(Extracted records)
==========

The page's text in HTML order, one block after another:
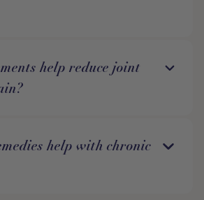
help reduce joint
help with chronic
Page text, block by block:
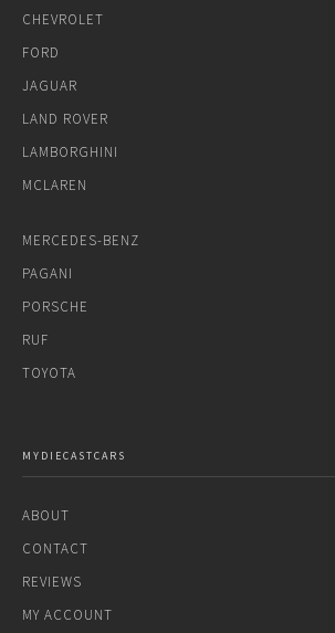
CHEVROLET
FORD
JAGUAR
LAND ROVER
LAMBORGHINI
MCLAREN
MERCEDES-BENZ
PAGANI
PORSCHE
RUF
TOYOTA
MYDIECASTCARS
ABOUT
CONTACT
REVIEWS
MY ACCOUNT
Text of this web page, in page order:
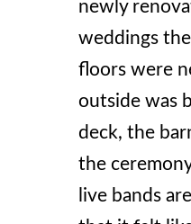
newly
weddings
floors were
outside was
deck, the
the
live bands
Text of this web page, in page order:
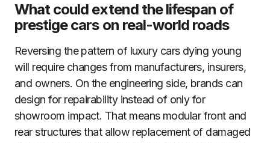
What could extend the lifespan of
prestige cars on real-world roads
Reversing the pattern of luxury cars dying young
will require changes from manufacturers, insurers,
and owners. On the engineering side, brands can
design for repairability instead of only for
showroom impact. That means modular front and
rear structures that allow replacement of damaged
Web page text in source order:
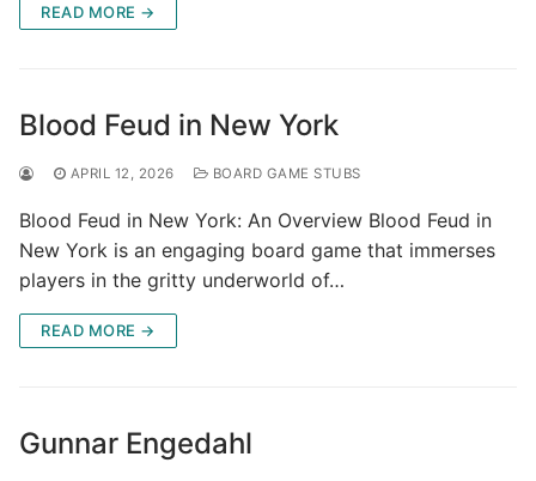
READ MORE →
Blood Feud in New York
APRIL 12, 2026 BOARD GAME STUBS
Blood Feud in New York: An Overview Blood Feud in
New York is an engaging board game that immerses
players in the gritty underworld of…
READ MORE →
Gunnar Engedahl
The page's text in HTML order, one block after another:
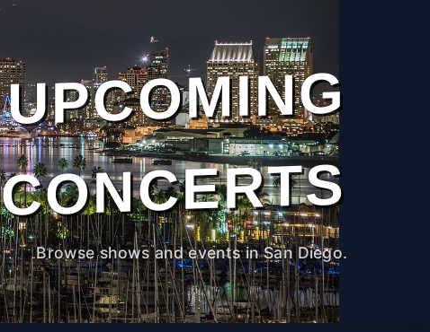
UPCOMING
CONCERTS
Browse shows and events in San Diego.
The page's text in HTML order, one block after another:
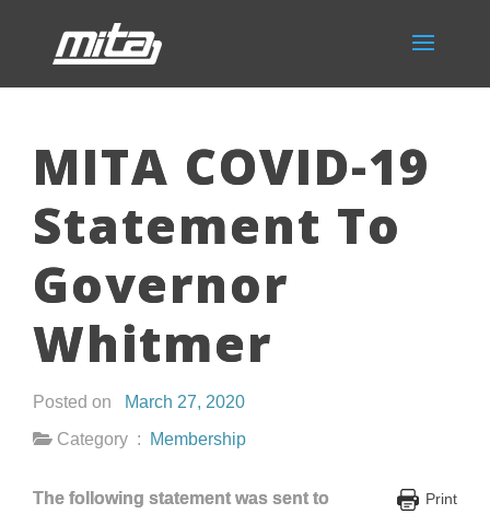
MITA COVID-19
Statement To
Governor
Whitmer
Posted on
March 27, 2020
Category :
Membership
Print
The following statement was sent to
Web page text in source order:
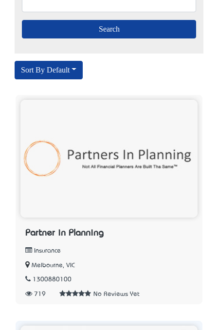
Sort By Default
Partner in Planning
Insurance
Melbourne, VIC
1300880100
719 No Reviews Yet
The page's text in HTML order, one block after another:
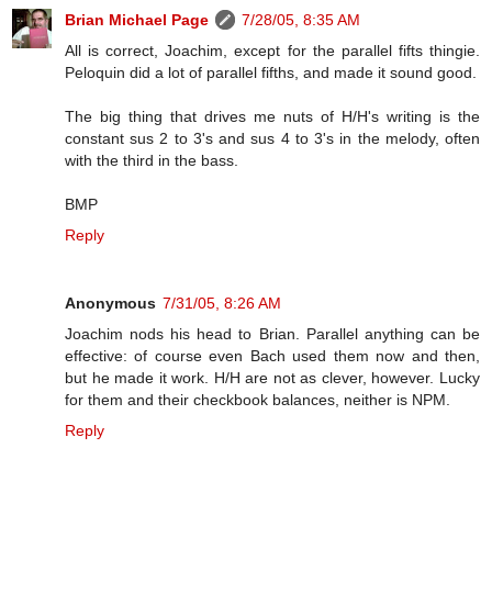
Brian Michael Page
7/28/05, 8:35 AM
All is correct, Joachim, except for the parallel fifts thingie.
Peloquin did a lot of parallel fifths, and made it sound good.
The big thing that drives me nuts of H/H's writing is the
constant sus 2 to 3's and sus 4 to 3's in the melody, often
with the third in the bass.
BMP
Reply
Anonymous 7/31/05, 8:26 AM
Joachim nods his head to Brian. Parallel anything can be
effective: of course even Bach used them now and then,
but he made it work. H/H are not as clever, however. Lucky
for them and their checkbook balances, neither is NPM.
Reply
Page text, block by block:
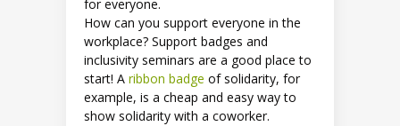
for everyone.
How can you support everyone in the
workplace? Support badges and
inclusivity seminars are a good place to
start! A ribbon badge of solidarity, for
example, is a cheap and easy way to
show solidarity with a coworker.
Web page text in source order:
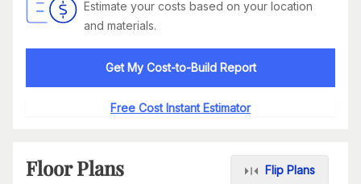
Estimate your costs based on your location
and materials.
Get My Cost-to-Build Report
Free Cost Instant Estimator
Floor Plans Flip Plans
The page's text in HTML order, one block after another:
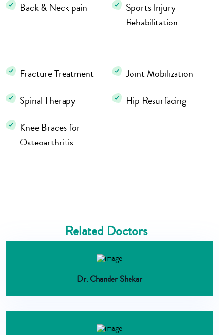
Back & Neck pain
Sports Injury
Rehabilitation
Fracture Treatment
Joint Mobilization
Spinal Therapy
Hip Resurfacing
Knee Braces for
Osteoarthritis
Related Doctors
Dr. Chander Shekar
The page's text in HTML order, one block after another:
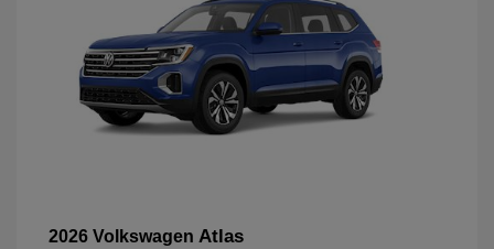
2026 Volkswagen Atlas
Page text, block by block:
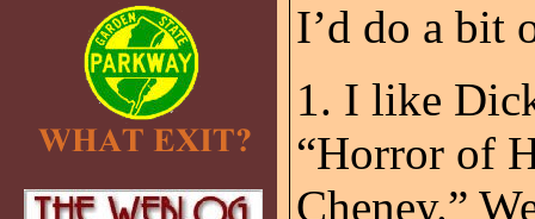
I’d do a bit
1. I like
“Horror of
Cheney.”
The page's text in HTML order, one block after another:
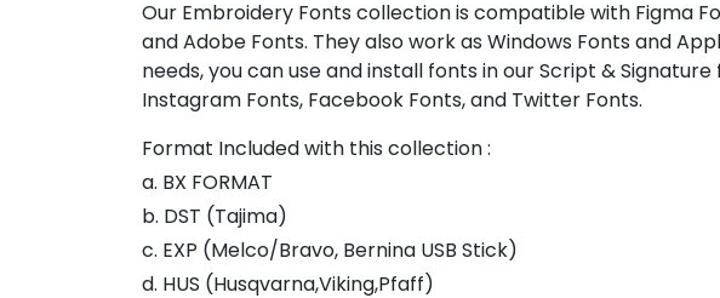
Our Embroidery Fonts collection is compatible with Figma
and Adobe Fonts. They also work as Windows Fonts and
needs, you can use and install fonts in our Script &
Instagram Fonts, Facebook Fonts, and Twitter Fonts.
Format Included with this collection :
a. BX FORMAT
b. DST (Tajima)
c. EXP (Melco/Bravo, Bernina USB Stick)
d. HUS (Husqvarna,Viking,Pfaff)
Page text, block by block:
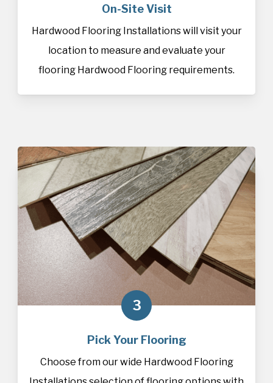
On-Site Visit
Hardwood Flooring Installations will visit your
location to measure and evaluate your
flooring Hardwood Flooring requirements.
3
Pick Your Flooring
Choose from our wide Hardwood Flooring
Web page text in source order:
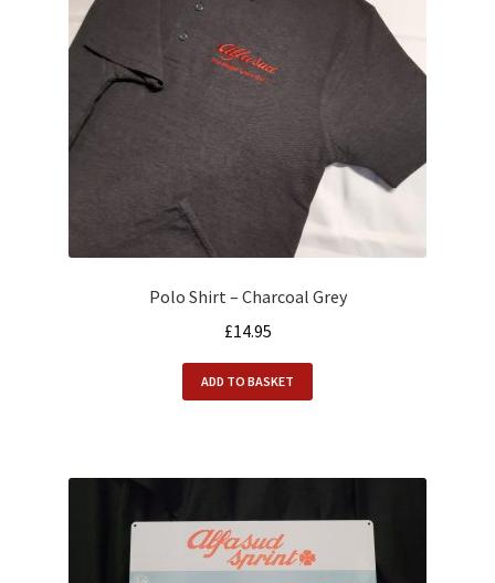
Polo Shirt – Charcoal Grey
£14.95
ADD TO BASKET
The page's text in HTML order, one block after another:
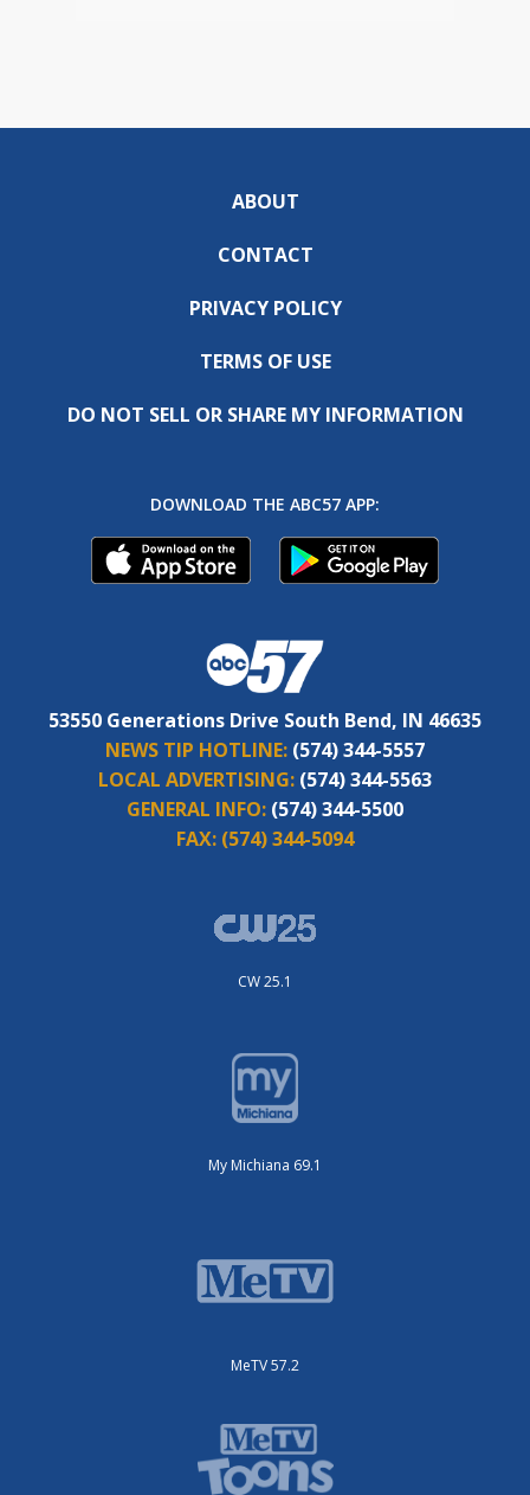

==========

**ACTION ITEM**
Output every entry exactly. Pictures stay out.

**SOLUTION BELOW**
The page's text in HTML order, one block after another:
help reduce joint
help with chronic
Page text, block by block:
CHEVROLET
FORD
JAGUAR
LAND ROVER
LAMBORGHINI
MCLAREN
MERCEDES-BENZ
PAGANI
PORSCHE
RUF
TOYOTA
MYDIECASTCARS
ABOUT
CONTACT
REVIEWS
MY ACCOUNT
Text of this web page, in page order:
newly
weddings
floors were
outside was
deck, the
the
live bands
Text of this web page, in page order:
What could extend the lifespan of
prestige cars on real-world roads
Reversing the pattern of luxury cars dying young
will require changes from manufacturers, insurers,
and owners. On the engineering side, brands can
design for repairability instead of only for
showroom impact. That means modular front and
rear structures that allow replacement of damaged
Web page text in source order:
READ MORE →
Blood Feud in New York
APRIL 12, 2026 BOARD GAME STUBS
Blood Feud in New York: An Overview Blood Feud in
New York is an engaging board game that immerses
players in the gritty underworld of…
READ MORE →
Gunnar Engedahl
The page's text in HTML order, one block after another:
UPCOMING
CONCERTS
Browse shows and events in San Diego.
The page's text in HTML order, one block after another:
MITA COVID-19
Statement To
Governor
Whitmer
Posted on
March 27, 2020
Category :
Membership
Print
The following statement was sent to
Web page text in source order:
Sort By Default
Partner in Planning
Insurance
Melbourne, VIC
1300880100
719 No Reviews Yet
The page's text in HTML order, one block after another:
Brian Michael Page
7/28/05, 8:35 AM
All is correct, Joachim, except for the parallel fifts thingie.
Peloquin did a lot of parallel fifths, and made it sound good.
The big thing that drives me nuts of H/H's writing is the
constant sus 2 to 3's and sus 4 to 3's in the melody, often
with the third in the bass.
BMP
Reply
Anonymous 7/31/05, 8:26 AM
Joachim nods his head to Brian. Parallel anything can be
effective: of course even Bach used them now and then,
but he made it work. H/H are not as clever, however. Lucky
for them and their checkbook balances, neither is NPM.
Reply
Page text, block by block:
for everyone.
How can you support everyone in the
workplace? Support badges and
inclusivity seminars are a good place to
start! A ribbon badge of solidarity, for
example, is a cheap and easy way to
show solidarity with a coworker.
Web page text in source order:
Estimate your costs based on your location
and materials.
Get My Cost-to-Build Report
Free Cost Instant Estimator
Floor Plans Flip Plans
The page's text in HTML order, one block after another:
Back & Neck pain
Sports Injury
Rehabilitation
Fracture Treatment
Joint Mobilization
Spinal Therapy
Hip Resurfacing
Knee Braces for
Osteoarthritis
Related Doctors
Dr. Chander Shekar
The page's text in HTML order, one block after another:
2026 Volkswagen Atlas
Page text, block by block:
I’d do a bit
1. I like
“Horror of
Cheney.”
The page's text in HTML order, one block after another:
Our Embroidery Fonts collection is compatible with Figma
and Adobe Fonts. They also work as Windows Fonts and
needs, you can use and install fonts in our Script &
Instagram Fonts, Facebook Fonts, and Twitter Fonts.
Format Included with this collection :
a. BX FORMAT
b. DST (Tajima)
c. EXP (Melco/Bravo, Bernina USB Stick)
d. HUS (Husqvarna,Viking,Pfaff)
Page text, block by block:
On-Site Visit
Hardwood Flooring Installations will visit your
location to measure and evaluate your
flooring Hardwood Flooring requirements.
3
Pick Your Flooring
Choose from our wide Hardwood Flooring
Web page text in source order:
Polo Shirt – Charcoal Grey
£14.95
ADD TO BASKET
The page's text in HTML order, one block after another:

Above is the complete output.